Look for the word "Leasing" in the material below. Copy each line that has it.

__________

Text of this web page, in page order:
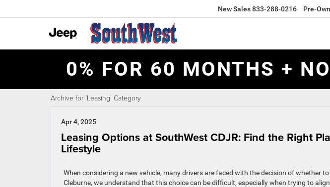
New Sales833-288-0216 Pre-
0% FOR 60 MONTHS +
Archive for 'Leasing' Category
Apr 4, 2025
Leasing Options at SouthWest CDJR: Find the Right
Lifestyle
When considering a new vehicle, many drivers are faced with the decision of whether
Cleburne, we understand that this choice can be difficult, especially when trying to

__________

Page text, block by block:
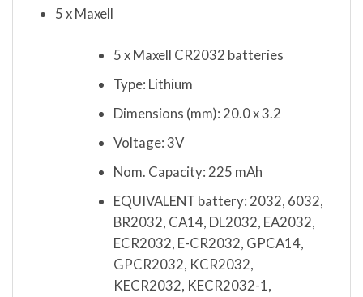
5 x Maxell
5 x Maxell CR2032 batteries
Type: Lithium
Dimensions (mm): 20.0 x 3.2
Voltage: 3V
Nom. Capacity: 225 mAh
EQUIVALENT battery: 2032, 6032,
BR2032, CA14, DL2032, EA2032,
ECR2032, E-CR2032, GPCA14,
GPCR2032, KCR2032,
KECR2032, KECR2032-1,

__________

Completed task
Archive for 'Leasing' Category
Leasing Options at SouthWest CDJR: Find the Right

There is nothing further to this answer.